Work instruction |
From the line with "entertainment and cinema" through the line with "family, where 109", inclusive, return each line of the data below exactly and leave the rest out.

Data for review |
┌──
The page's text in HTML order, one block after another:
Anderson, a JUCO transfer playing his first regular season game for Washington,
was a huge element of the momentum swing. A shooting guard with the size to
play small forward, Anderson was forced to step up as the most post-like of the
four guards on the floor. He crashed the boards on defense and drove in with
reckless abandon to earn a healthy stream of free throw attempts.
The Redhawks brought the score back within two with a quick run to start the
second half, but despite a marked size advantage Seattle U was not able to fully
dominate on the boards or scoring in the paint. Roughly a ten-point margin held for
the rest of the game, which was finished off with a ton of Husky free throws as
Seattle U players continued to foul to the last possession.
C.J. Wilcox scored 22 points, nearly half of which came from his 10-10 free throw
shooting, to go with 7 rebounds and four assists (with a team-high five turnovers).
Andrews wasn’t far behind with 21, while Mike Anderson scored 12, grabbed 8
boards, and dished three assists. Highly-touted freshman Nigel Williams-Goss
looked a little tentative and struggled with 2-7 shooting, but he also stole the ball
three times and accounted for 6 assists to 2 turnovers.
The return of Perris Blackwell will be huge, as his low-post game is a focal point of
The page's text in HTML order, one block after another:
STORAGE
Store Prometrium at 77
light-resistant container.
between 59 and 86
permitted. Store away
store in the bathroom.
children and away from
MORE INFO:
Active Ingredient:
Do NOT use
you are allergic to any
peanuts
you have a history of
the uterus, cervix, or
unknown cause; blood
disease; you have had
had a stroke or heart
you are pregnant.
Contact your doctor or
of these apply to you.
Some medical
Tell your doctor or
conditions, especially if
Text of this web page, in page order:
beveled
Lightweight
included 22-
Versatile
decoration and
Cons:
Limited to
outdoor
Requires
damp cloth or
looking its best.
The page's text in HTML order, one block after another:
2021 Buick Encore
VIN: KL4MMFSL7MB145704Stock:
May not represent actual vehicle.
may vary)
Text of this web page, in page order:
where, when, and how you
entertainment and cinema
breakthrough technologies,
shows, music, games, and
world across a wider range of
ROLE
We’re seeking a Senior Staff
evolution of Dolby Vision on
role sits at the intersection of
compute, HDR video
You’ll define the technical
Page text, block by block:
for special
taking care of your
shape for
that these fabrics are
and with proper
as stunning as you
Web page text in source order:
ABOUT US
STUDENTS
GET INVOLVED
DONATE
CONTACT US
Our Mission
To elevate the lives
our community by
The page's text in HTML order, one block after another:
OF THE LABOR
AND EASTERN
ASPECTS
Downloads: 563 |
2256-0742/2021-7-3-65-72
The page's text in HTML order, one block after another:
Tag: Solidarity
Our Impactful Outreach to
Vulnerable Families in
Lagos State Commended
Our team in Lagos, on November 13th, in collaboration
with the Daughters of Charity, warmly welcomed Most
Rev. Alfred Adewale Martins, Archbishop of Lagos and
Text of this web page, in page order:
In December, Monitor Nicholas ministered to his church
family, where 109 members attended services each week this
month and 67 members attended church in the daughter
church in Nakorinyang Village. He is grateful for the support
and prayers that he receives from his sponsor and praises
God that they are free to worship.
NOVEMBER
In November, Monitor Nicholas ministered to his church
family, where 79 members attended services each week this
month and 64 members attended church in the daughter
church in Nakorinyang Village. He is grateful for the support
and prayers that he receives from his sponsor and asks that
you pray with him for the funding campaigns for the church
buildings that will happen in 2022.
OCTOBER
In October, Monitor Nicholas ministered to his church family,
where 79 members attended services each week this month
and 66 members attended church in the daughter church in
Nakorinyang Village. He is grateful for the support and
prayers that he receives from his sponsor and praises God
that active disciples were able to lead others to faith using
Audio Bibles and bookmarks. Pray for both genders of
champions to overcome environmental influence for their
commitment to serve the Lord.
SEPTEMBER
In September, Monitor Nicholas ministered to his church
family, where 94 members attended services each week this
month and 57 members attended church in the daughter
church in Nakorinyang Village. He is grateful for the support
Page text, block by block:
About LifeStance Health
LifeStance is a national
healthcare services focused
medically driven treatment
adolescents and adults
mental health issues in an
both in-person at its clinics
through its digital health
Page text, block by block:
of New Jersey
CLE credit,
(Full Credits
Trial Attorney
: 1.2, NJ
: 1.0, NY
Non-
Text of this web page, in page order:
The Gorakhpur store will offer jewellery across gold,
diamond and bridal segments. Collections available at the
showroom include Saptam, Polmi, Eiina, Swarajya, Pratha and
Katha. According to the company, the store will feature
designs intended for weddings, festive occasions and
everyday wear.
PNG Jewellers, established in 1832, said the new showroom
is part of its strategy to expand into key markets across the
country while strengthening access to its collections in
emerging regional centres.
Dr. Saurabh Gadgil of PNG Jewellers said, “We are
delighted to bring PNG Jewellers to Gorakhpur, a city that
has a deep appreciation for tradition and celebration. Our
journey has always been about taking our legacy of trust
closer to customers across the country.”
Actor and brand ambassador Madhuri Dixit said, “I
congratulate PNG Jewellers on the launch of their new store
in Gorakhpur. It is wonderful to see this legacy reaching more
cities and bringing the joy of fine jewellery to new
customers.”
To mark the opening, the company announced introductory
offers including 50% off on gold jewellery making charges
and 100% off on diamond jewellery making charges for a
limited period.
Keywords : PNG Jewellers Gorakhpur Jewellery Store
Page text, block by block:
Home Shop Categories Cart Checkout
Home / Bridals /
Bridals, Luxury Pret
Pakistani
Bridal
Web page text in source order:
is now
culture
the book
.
└──
Written response |
entertainment and cinema
breakthrough technologies,
shows, music, games, and
world across a wider range of
ROLE
We’re seeking a Senior Staff
evolution of Dolby Vision on
role sits at the intersection of
compute, HDR video
You’ll define the technical
Page text, block by block:
for special
taking care of your
shape for
that these fabrics are
and with proper
as stunning as you
Web page text in source order:
ABOUT US
STUDENTS
GET INVOLVED
DONATE
CONTACT US
Our Mission
To elevate the lives
our community by
The page's text in HTML order, one block after another:
OF THE LABOR
AND EASTERN
ASPECTS
Downloads: 563 |
2256-0742/2021-7-3-65-72
The page's text in HTML order, one block after another:
Tag: Solidarity
Our Impactful Outreach to
Vulnerable Families in
Lagos State Commended
Our team in Lagos, on November 13th, in collaboration
with the Daughters of Charity, warmly welcomed Most
Rev. Alfred Adewale Martins, Archbishop of Lagos and
Text of this web page, in page order:
In December, Monitor Nicholas ministered to his church
family, where 109 members attended services each week this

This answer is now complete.